The first ten years of operation was a rolling battle to carve out a piece of Beechworth amidst bushfires and severe drought. Established in 2000, the winemakers at the aptly named Fighting Gully Road never gave up and have won out. The wines they produce are today among the best value to be found in the region.
This Beechworth Shiraz shows classic cool-climate characteristics of red fruit and white pepper. Fermentation is part whole bunch (about a third) and part crushed/destemmed (about two thirds) and very small portion of Viognier skins. The result is a bright, fresh medium-bodied Shiraz that will develop well over a decade.
Very complex vinification, fermented in three batches, 25% as whole bunches, with extended carbonic maceration, then crushed and destemmed to finish fermentation. The light colour is a partial consequence of the whole-bunch component, as is the intense and complex palate. It is savoury, spicy and will cause some to blink, but I'm ok with it.
92 points, James Halliday (September 2017)

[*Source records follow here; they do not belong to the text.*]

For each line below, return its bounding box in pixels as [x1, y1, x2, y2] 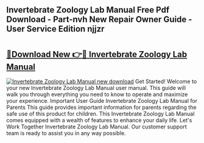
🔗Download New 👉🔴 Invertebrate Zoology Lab [6, 49, 188, 60]
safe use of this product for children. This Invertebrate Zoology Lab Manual [6, 110, 195, 117]
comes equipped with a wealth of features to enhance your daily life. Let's [6, 117, 192, 124]
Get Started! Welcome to [135, 78, 197, 85]
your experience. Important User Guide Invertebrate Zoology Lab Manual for [6, 97, 198, 104]
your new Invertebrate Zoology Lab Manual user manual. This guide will [6, 85, 186, 91]
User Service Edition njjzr [6, 24, 105, 34]
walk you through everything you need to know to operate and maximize [6, 91, 188, 98]
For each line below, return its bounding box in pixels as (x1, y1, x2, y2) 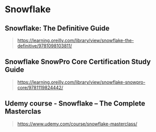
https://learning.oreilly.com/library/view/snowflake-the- (17, 37, 134, 43)
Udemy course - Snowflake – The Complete (5, 99, 146, 108)
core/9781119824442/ (17, 84, 63, 90)
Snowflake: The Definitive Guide (5, 24, 110, 33)
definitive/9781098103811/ (17, 43, 72, 49)
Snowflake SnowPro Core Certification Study (5, 58, 151, 66)
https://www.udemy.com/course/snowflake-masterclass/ (17, 121, 138, 127)
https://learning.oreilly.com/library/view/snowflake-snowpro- (17, 79, 146, 85)
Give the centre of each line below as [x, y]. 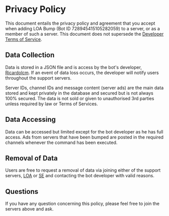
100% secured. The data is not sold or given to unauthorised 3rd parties [80, 98]
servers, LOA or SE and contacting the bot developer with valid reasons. [80, 176]
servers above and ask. [29, 209]
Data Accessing [31, 120]
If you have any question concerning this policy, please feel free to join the [82, 204]
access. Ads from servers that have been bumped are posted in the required [84, 137]
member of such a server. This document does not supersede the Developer [84, 34]
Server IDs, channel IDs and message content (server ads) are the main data [84, 88]
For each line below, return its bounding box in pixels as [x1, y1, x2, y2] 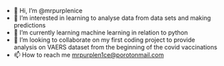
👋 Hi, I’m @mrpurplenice [13, 7, 83, 14]
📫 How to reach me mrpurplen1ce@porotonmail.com [13, 51, 164, 58]
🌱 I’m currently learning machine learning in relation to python [13, 28, 188, 36]
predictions [13, 21, 46, 29]
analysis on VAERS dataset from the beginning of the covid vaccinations [13, 43, 218, 51]
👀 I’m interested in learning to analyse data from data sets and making [13, 14, 211, 22]
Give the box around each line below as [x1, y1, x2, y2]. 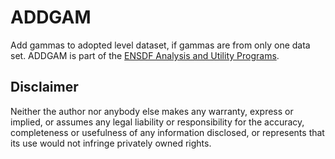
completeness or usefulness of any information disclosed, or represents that [10, 126, 325, 138]
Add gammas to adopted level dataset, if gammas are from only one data [10, 39, 311, 51]
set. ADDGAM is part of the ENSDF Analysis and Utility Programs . [10, 49, 280, 61]
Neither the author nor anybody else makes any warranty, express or [10, 105, 294, 117]
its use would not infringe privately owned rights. [10, 137, 212, 149]
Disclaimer [10, 79, 79, 96]
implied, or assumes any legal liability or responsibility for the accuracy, [10, 116, 305, 128]
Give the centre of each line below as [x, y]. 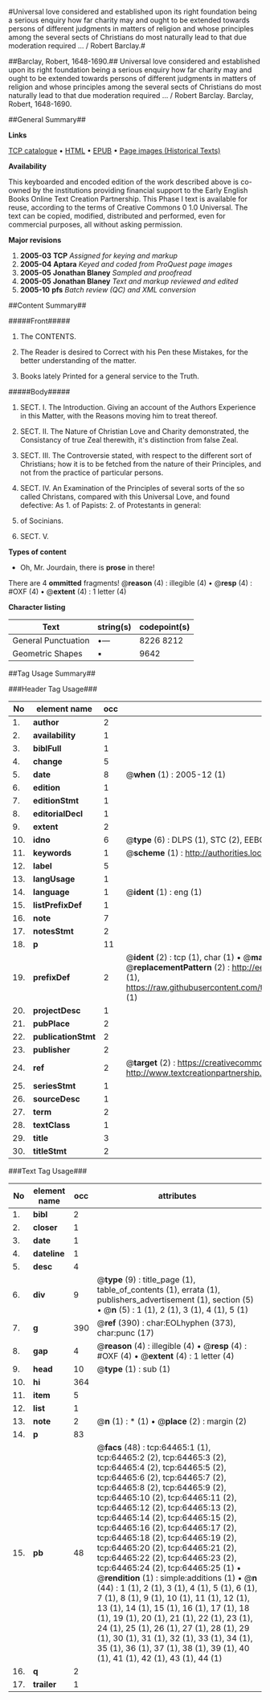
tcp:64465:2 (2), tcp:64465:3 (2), [162, 1457]
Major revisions [35, 240]
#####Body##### [39, 392]
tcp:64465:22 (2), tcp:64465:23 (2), [167, 1558]
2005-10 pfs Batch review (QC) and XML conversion [108, 290]
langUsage [54, 879]
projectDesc [57, 1010]
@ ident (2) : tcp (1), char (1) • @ [188, 957]
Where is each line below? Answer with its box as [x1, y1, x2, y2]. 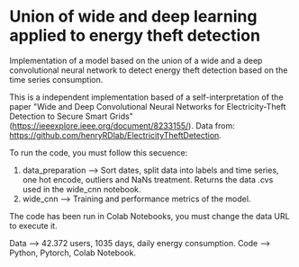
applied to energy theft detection [9, 25, 261, 46]
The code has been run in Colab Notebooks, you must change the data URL [9, 210, 290, 221]
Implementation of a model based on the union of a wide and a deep [9, 55, 263, 66]
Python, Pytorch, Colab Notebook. [9, 247, 137, 258]
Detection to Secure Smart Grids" [9, 111, 133, 121]
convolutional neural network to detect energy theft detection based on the [9, 65, 288, 76]
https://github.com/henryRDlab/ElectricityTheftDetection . [9, 129, 222, 140]
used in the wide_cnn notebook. [22, 183, 141, 194]
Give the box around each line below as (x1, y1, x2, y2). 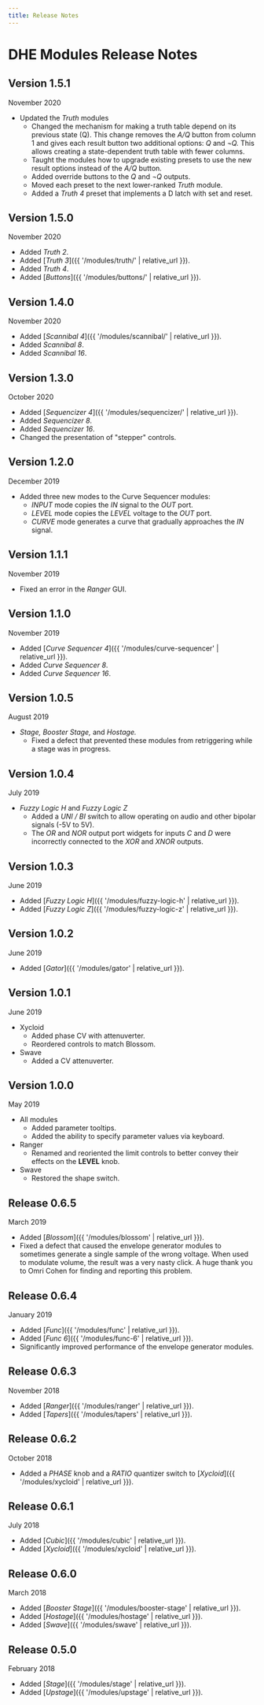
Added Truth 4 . (19, 264, 69, 274)
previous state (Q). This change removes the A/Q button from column (31, 129, 256, 139)
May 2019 (8, 1099, 40, 1109)
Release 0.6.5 (8, 1196, 77, 1210)
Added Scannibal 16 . (19, 349, 87, 358)
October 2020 (8, 392, 54, 402)
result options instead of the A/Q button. (31, 163, 163, 173)
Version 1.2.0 (8, 455, 75, 469)
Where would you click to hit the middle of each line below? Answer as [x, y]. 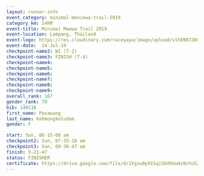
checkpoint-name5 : [29, 68]
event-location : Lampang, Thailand [51, 34]
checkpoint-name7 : [29, 79]
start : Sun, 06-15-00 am [38, 135]
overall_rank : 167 [29, 96]
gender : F [19, 125]
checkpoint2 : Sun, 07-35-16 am [46, 141]
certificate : [23, 163]
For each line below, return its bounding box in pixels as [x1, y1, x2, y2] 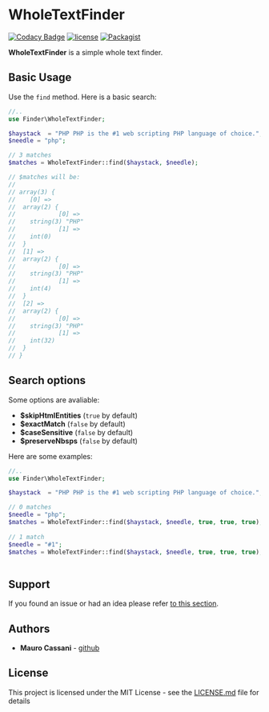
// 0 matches [8, 503, 52, 511]
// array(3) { [8, 188, 56, 196]
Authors [8, 622, 50, 635]
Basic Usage [8, 70, 72, 85]
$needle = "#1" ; [8, 540, 62, 549]
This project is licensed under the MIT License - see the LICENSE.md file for [8, 687, 259, 697]
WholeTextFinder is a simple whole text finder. [8, 47, 163, 57]
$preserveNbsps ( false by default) [19, 436, 139, 446]
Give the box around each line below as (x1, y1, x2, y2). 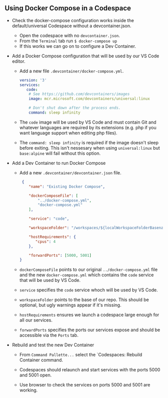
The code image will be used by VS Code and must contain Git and (19, 119, 156, 125)
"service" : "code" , (29, 216, 70, 222)
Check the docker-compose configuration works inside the (12, 17, 134, 23)
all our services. (19, 317, 53, 323)
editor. (12, 58, 26, 64)
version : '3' (19, 77, 47, 82)
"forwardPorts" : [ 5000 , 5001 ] (29, 253, 92, 258)
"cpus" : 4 (35, 239, 56, 244)
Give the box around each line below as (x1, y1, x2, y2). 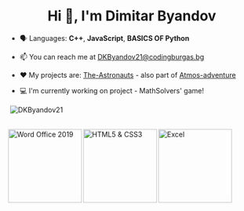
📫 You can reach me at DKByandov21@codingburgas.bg (19, 52, 205, 61)
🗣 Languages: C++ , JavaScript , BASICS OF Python (19, 33, 190, 42)
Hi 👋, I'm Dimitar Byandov (47, 7, 217, 25)
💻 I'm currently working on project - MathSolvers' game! (19, 85, 205, 95)
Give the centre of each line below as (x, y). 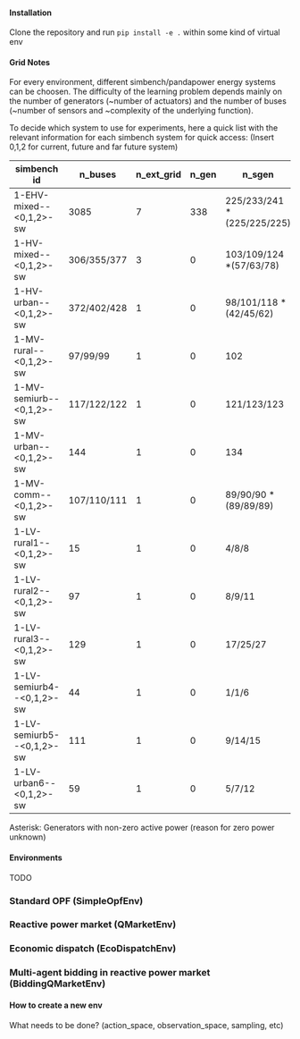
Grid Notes (30, 62)
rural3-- (32, 639)
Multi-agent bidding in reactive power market (110, 973)
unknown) (28, 837)
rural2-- (32, 591)
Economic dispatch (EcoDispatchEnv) (93, 949)
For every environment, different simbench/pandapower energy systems (143, 82)
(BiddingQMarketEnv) (58, 984)
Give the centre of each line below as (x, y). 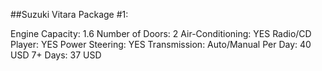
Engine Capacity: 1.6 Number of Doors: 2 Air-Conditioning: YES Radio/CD (161, 33)
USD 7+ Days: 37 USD (56, 55)
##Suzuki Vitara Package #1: (69, 14)
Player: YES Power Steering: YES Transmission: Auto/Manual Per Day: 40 (161, 44)
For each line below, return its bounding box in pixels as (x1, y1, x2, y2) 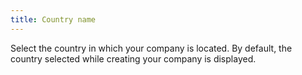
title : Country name (10, 14, 97, 25)
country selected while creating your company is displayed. (10, 52, 257, 65)
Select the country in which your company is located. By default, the (10, 42, 293, 54)
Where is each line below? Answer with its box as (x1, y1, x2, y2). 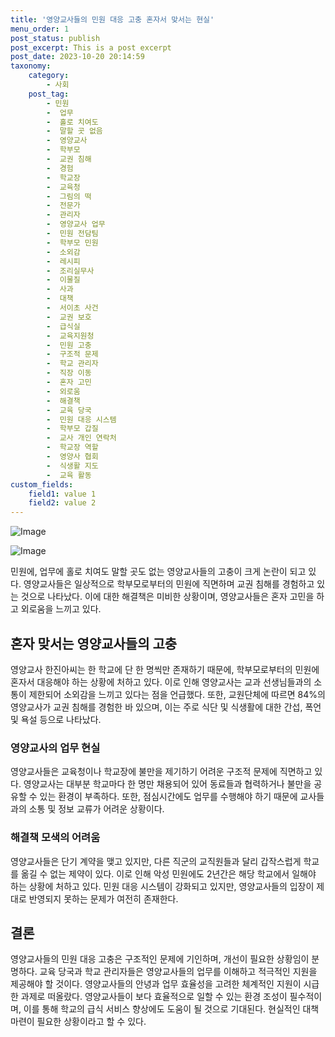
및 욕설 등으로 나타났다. (10, 713, 102, 725)
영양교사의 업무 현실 (10, 741, 101, 755)
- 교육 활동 (46, 470, 92, 480)
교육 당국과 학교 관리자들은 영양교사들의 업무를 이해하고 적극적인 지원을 (39, 966, 318, 978)
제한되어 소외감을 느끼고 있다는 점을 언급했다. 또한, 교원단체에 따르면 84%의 (28, 688, 326, 700)
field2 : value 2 (28, 498, 97, 508)
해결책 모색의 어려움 (10, 831, 101, 845)
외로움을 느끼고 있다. (20, 603, 102, 615)
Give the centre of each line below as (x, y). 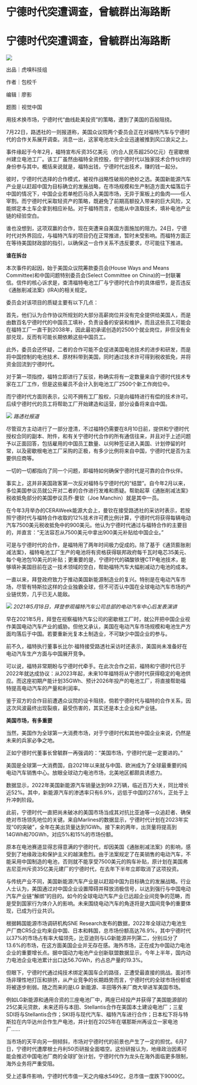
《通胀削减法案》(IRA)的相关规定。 (48, 290)
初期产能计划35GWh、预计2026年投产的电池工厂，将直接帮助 (106, 681)
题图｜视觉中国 (24, 107)
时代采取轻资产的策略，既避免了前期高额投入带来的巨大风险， (111, 201)
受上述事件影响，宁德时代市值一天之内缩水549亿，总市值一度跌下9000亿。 (97, 1076)
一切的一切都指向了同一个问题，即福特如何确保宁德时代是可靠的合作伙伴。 (96, 471)
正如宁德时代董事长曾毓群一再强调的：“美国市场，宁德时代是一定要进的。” (94, 753)
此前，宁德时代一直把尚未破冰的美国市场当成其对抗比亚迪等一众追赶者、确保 (98, 812)
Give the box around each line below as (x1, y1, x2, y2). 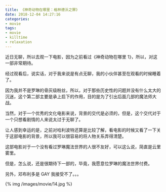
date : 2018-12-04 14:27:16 (5, 12, 61, 17)
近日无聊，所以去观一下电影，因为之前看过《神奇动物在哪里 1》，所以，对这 (5, 54, 158, 60)
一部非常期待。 (5, 60, 36, 66)
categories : (5, 16, 30, 21)
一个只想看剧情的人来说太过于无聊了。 (5, 116, 83, 122)
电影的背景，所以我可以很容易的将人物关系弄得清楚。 (18, 133, 126, 139)
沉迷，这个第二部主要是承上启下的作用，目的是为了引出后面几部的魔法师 (5, 93, 152, 99)
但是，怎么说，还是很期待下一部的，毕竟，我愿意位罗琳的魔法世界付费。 (5, 160, 152, 166)
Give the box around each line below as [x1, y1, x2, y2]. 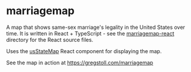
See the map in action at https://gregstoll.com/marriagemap [6, 59, 153, 66]
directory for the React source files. [6, 36, 94, 43]
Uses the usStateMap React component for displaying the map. [6, 47, 162, 54]
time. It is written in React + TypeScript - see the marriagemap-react [6, 30, 175, 37]
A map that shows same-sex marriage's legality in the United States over [6, 24, 186, 31]
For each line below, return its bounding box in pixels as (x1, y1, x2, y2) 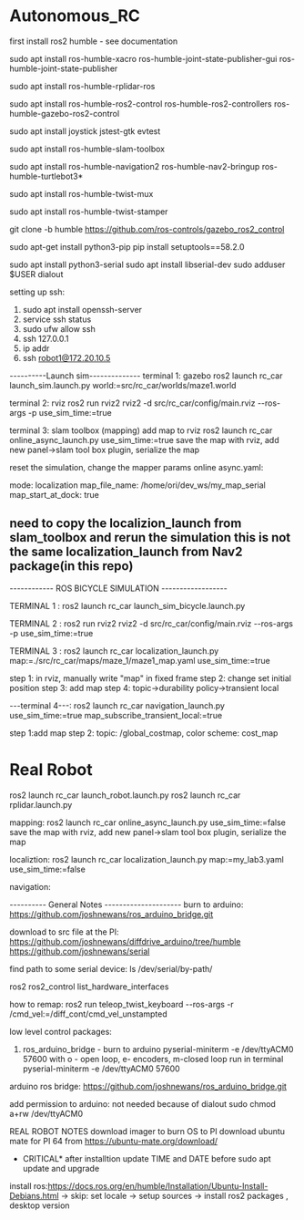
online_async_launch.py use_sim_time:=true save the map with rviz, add (9, 434, 279, 445)
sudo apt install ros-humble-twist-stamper (9, 206, 168, 217)
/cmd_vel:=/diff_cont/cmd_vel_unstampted (9, 1008, 168, 1019)
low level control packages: (9, 1026, 112, 1037)
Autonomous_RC (9, 5, 141, 26)
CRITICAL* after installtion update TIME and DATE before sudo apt (22, 1153, 271, 1163)
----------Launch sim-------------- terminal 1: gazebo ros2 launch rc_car (9, 370, 283, 381)
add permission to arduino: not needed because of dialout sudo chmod (9, 1098, 276, 1109)

Located in the foothills of the Victorian Alps, Beechworth is a small cool climate region with high continentality. The vineyards enjoy a large number of sunshine hours and are generally planted at altitudes of 400m. A variety of soil types are found with the two dominant ones being ancient sandstone gravel and clay and granitic loams over decomposed gravels and clays. While north or north-easterly slopes are generally favoured, the best sites are located away from higher altitude, cold-air drainage channels, with the risk of frost high in both spring and autumn. Restricted water availability means most vineyards are dry-grown. A region of small boutique producers, Beechworth is best known for premium Chardonnay, Shiraz and Pinot Noir, although plantings of Italian varieties including Sangiovese and Nebbiolo also show great promise.